Historically high inflation rates have also played a role in hitting us with higher future tax bills. With consumer prices increasing alongside the cost of living, we’re seeing more employers increase their rate of pay rises to help support workers.
With tax bands set to remain the same for the next three years, inflation means that we will see a higher proportion of workers dragged into the higher tax band in a process known as ‘fiscal drag’.
The tax threshold freeze was estimated to raise £30 billion by the 2027/28 tax year, according to the Resolution Foundation. However, with inflation forecasts in mind, this figure could accelerate to £40 billion per year.
How UK Residents Protect Their Savings?
Although the tax threshold freeze is set to impact lots of UK residents, there are a number of measures you can take to help mitigate the impact of paying higher taxes in the years to come.
The following considerations can be an effective way of protecting your wealth while easing the burden of entering a higher tax band in the near future:
Take Advantage of ISA Tax Allowances
Investing your money in an individual savings account, or ISA for short, is an excellent way to protect your wealth against the prospect of higher taxation.
Whether you choose a Cash ISA or a Stocks and Shares ISA, these savings accounts are tax-efficient and you’re allowed to save up to £20,000 during each tax year without having to pay any tax on your savings.
Stocks and Shares ISAs are a great way to invest tax-free to help mitigate the impact of paying higher tax rates on your income, and during a high inflation environment, the ability for your investments to grow over time with the help of a competent account manager can pay dividends in allowing you to build your wealth.
Build Your Pension Contributions
Investing in a pension is another highly tax-efficient approach when it comes to building your wealth.
If you’re a higher-rate taxpayer who puts 100% of your earnings into a pension, you’ll be eligible for an additional 20% tax relief on top of the basic 20% tax relief claimed by your pension provider, amounting to a total saving of 40%.
This 40% saving is applicable to workplace and personal pensions, but you can claim the additional relief via your self-assessment tax form.
If you’re employed, any increases to your pension contributions mean that your employer will increase their contribution too, helping you to compound your savings.

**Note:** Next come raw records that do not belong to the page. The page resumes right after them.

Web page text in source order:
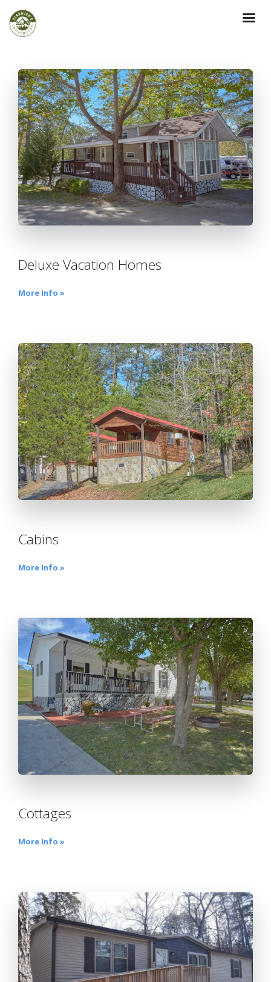
Deluxe Vacation Homes
More Info »
Cabins
More Info »
Cottages
More Info »
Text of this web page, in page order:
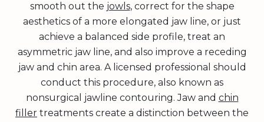
smooth out the jowls, correct for the shape
aesthetics of a more elongated jaw line, or just
achieve a balanced side profile, treat an
asymmetric jaw line, and also improve a receding
jaw and chin area. A licensed professional should
conduct this procedure, also known as
nonsurgical jawline contouring. Jaw and chin
filler treatments create a distinction between the
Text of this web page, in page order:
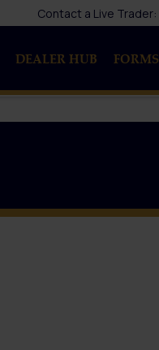
Contact a Live Trader:
DEALER HUB FORMS

However, it’s important to bear in mind that investing in a pension means that you’ll only be able to reap the rewards of your savings at retirement age, which is currently set at 55 but will increase to 57 from 6th April 2028.
Getting The Most From Your Allowances
Because every UK resident has a personal tax allowance of £12,570, it’s possible to make this work to your advantage.
Making the most of your tax allowances is important, and you can shift your income or create shared allowances with your spouse to spread your earnings across a lower tax band. For married couples or civil partners, for instance, it’s possible to transfer portions of your personal allowance to one another, growing your tax-free income.
It’s worth looking at marriage allowance and savings income allowance to improve your tax efficiency and minimise the amount of tax you’re liable to pay.
Getting Tax Savvy
The government’s freeze on tax thresholds is likely to become a major problem for UK households in the years to come as wage increases continually push workers into higher tax bands. However, there are several measures that you can take to improve your overall tax efficiency.
From exploring ISAs to making the most of your tax allowances, you can navigate your tax thresholds to mitigate any damage done if you move into a higher tax band in the coming years.
By taking the time to explore which tax-efficient savings strategy best suits your needs, you can create a sustainable approach to fending off the tax man and protecting your wealth over the long term.